Task → Without changing a word, copy every line of the listing below and leave out the images.

Records →

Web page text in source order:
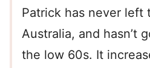
Patrick has never left
Australia, and hasn’t
the low 60s. It
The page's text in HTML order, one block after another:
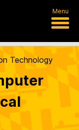
Menu
Technology
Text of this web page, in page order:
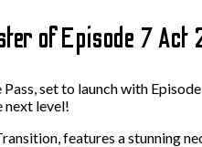
of Episode 7 Act
set to launch with
next level!
features a stunning
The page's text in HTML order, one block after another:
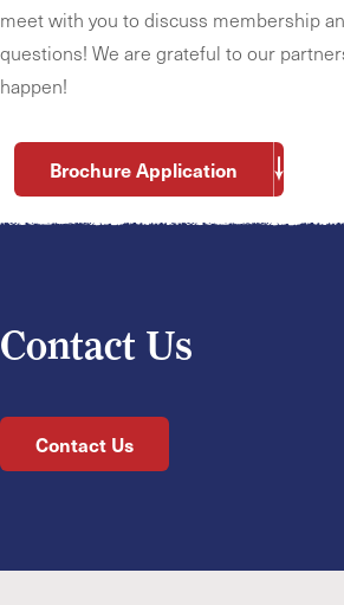
meet with you to discuss membership
questions! We are grateful to our
happen!
Brochure Application
Contact Us
Contact Us
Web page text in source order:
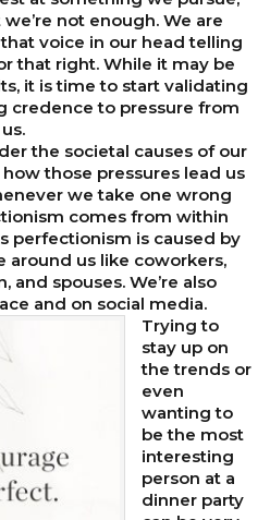
not enough. We are
voice in our head telling
that right. While it may be
it is time to start validating
credence to pressure from
the societal causes of our
those pressures lead us
we take one wrong
comes from within
perfectionism is caused by
around us like coworkers,
and spouses. We’re also
and on social media.
Trying to
stay up on
the trends or
even
wanting to
be the most
interesting
person at a
dinner party
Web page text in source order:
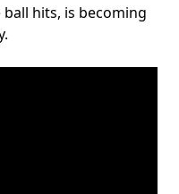
hits, is becoming
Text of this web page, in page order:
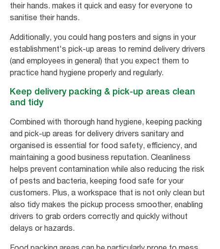
their hands. makes it quick and easy for everyone to
sanitise their hands.
Additionally, you could hang posters and signs in your
establishment's pick-up areas to remind delivery drivers
(and employees in general) that you expect them to
practice hand hygiene properly and regularly.
Keep delivery packing & pick-up areas clean
and tidy
Combined with thorough hand hygiene, keeping packing
and pick-up areas for delivery drivers sanitary and
organised is essential for food safety, efficiency, and
maintaining a good business reputation. Cleanliness
helps prevent contamination while also reducing the risk
of pests and bacteria, keeping food safe for your
customers. Plus, a workspace that is not only clean but
also tidy makes the pickup process smoother, enabling
drivers to grab orders correctly and quickly without
delays or hazards.
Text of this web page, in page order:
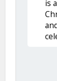
is
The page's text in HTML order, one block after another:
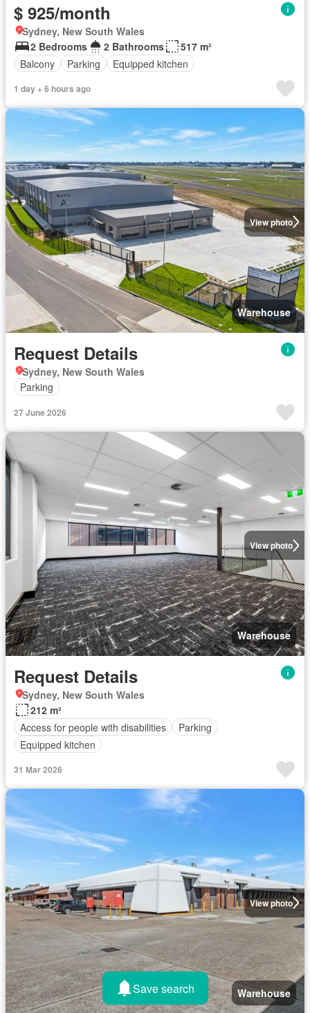
$ 925/month
Sydney, New South Wales
2 Bedrooms
2 Bathrooms
517 m²
Balcony
Parking Equipped kitchen
1 day + 6 hours ago
View photo
Warehouse
Request Details
Sydney, New South Wales
Parking
27 June 2026
View photo
Warehouse
Request Details
Sydney, New South Wales
212 m²
Access for people with disabilities
Parking
Equipped kitchen
31 Mar 2026
View photo
Warehouse
Save search
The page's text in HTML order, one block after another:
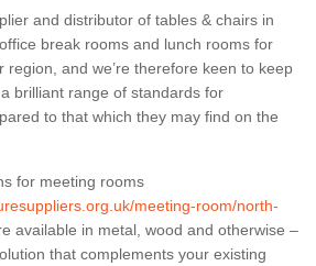
and distributor of tables & chairs in
break rooms and lunch rooms for
region, and we’re therefore keen to keep
brilliant range of standards for
to that which they may find on the
for meeting rooms
meeting-room/north-
available in metal, wood and otherwise –
that complements your existing
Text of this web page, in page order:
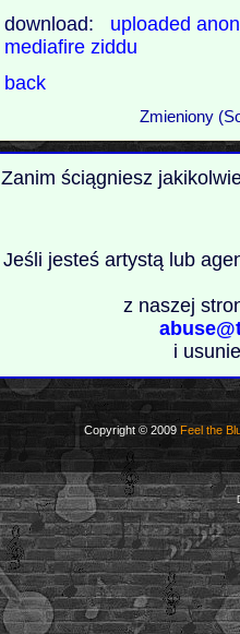
download: uploaded
mediafireziddu
back
Zmieniony
Zanim ściągniesz
Jeśli jesteś artystą lub
z naszej
i
Copyright © 2009 Feel the
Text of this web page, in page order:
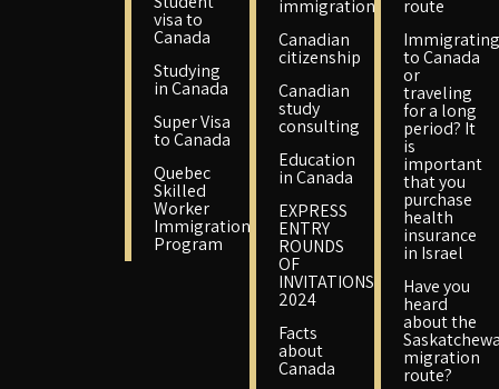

Output →
Web page text in source order:
Patrick has never left
Australia, and hasn’t
the low 60s. It
The page's text in HTML order, one block after another:
Menu
Technology
Text of this web page, in page order:
of Episode 7 Act
set to launch with
next level!
features a stunning
The page's text in HTML order, one block after another:
meet with you to discuss membership
questions! We are grateful to our
happen!
Brochure Application
Contact Us
Contact Us
Web page text in source order:
not enough. We are
voice in our head telling
that right. While it may be
it is time to start validating
credence to pressure from
the societal causes of our
those pressures lead us
we take one wrong
comes from within
perfectionism is caused by
around us like coworkers,
and spouses. We’re also
and on social media.
Trying to
stay up on
the trends or
even
wanting to
be the most
interesting
person at a
dinner party
Web page text in source order:
hits, is becoming
Text of this web page, in page order:
their hands. makes it quick and easy for everyone to
sanitise their hands.
Additionally, you could hang posters and signs in your
establishment's pick-up areas to remind delivery drivers
(and employees in general) that you expect them to
practice hand hygiene properly and regularly.
Keep delivery packing & pick-up areas clean
and tidy
Combined with thorough hand hygiene, keeping packing
and pick-up areas for delivery drivers sanitary and
organised is essential for food safety, efficiency, and
maintaining a good business reputation. Cleanliness
helps prevent contamination while also reducing the risk
of pests and bacteria, keeping food safe for your
customers. Plus, a workspace that is not only clean but
also tidy makes the pickup process smoother, enabling
drivers to grab orders correctly and quickly without
delays or hazards.
Text of this web page, in page order:
is
The page's text in HTML order, one block after another:
$ 925/month
Sydney, New South Wales
2 Bedrooms
2 Bathrooms
517 m²
Balcony
Parking Equipped kitchen
1 day + 6 hours ago
View photo
Warehouse
Request Details
Sydney, New South Wales
Parking
27 June 2026
View photo
Warehouse
Request Details
Sydney, New South Wales
212 m²
Access for people with disabilities
Parking
Equipped kitchen
31 Mar 2026
View photo
Warehouse
Save search
The page's text in HTML order, one block after another:
and distributor of tables & chairs in
break rooms and lunch rooms for
region, and we’re therefore keen to keep
brilliant range of standards for
to that which they may find on the
for meeting rooms
meeting-room/north-
available in metal, wood and otherwise –
that complements your existing
Text of this web page, in page order:
download: uploaded
mediafireziddu
back
Zmieniony
Zanim ściągniesz
Jeśli jesteś artystą lub
z naszej
i
Copyright © 2009 Feel the
Text of this web page, in page order:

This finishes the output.